▶ _Instructions for the task_
What lines in the records include the string "malá"? Return each one.

▶ _Source information_

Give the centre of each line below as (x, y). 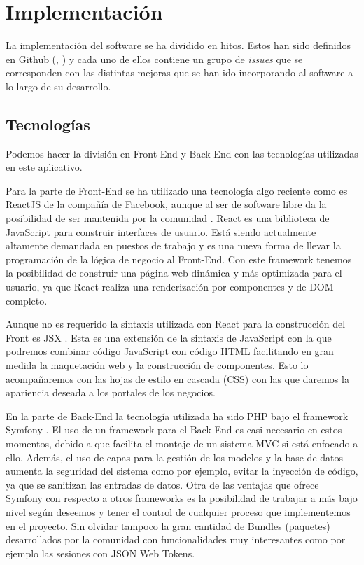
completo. (27, 300)
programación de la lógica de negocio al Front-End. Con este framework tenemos (179, 259)
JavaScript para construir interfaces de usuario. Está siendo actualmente (161, 231)
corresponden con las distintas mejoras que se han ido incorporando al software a (180, 72)
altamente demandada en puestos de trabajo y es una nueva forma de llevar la (173, 245)
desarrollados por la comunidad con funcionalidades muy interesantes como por (176, 539)
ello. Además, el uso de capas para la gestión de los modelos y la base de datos (175, 457)
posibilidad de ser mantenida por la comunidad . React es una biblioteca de (168, 218)
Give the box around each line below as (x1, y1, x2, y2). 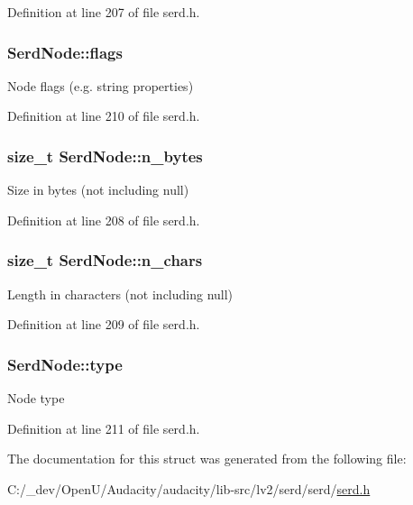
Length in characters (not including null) (7, 284, 234, 303)
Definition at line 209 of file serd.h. (7, 315, 200, 334)
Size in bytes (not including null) (7, 180, 189, 199)
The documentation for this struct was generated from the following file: (7, 449, 407, 468)
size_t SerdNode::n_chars (7, 249, 203, 271)
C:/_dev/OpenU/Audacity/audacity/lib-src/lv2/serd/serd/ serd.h (7, 479, 371, 498)
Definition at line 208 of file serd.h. (7, 210, 200, 229)
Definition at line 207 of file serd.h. (7, 3, 200, 21)
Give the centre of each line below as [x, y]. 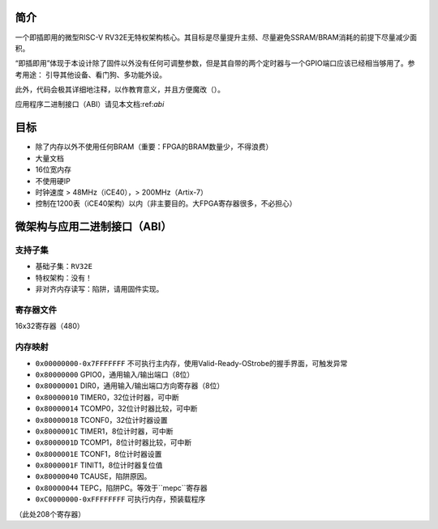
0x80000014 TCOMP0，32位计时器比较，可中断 [116, 408]
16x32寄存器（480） [49, 326]
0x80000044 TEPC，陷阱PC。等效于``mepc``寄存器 [122, 488]
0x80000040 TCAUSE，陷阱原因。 [93, 476]
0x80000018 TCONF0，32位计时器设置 [101, 420]
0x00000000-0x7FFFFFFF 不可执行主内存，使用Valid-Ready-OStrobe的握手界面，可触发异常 [191, 363]
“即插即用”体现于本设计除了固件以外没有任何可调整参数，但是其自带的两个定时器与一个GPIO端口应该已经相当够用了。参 [215, 63]
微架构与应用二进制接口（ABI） [93, 227]
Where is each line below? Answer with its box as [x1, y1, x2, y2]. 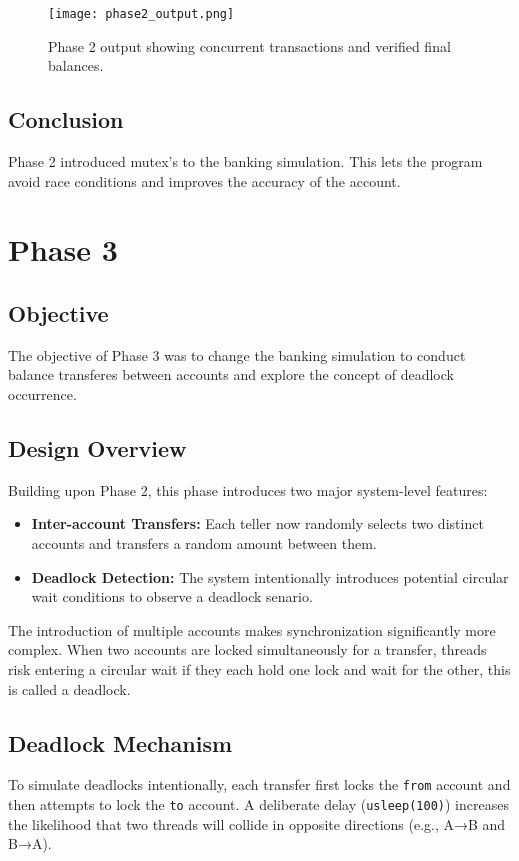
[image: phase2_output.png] [48, 7, 235, 21]
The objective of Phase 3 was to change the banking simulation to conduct [8, 344, 466, 365]
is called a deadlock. [8, 678, 131, 699]
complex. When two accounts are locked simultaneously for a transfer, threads [8, 639, 487, 660]
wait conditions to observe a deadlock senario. [31, 586, 313, 607]
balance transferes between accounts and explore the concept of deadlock [8, 364, 454, 385]
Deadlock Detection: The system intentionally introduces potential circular [31, 566, 509, 587]
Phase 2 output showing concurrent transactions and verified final [48, 35, 451, 56]
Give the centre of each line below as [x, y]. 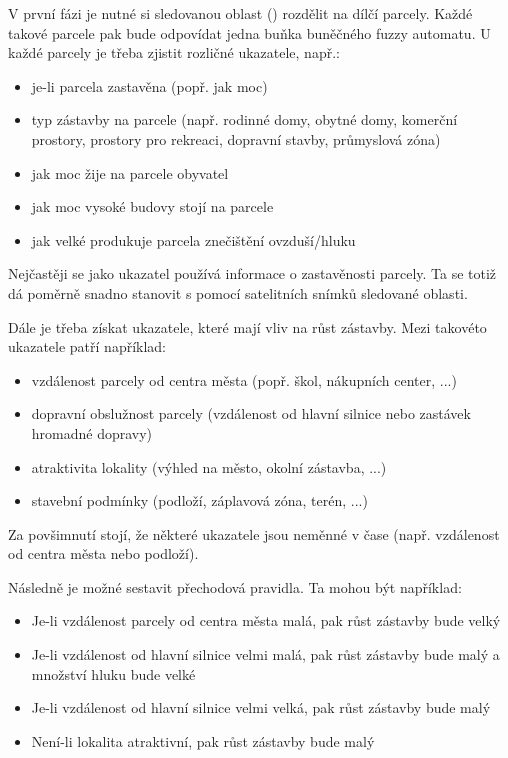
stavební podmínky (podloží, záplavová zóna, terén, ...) [199, 500]
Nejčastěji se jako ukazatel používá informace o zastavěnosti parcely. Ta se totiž [252, 273]
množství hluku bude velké [113, 673]
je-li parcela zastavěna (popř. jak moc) [149, 85]
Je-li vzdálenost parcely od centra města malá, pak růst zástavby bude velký [266, 620]
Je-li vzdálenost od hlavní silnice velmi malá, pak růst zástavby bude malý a [265, 654]
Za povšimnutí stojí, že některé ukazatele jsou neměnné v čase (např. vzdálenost [254, 533]
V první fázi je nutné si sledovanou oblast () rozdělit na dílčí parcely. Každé [240, 13]
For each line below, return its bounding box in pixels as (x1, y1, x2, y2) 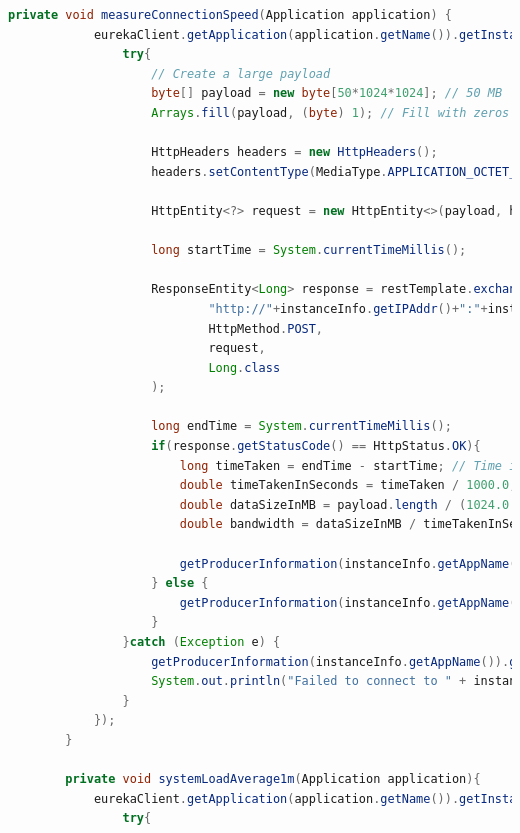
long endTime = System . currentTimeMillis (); (151, 419, 452, 434)
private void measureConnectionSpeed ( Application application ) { (8, 8, 452, 22)
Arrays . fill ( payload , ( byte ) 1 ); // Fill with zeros (151, 105, 510, 120)
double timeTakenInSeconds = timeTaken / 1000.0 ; (179, 478, 517, 493)
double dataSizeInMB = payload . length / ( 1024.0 (179, 497, 510, 512)
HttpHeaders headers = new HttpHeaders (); (151, 145, 438, 160)
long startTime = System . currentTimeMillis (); (151, 243, 467, 258)
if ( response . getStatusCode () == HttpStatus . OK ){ (151, 439, 481, 454)

▶ _Output below_
Je-li vzdálenost parcely od centra města malá, pak růst zástavby bude velký [266, 620]
Je-li vzdálenost od hlavní silnice velmi malá, pak růst zástavby bude malý a [265, 654]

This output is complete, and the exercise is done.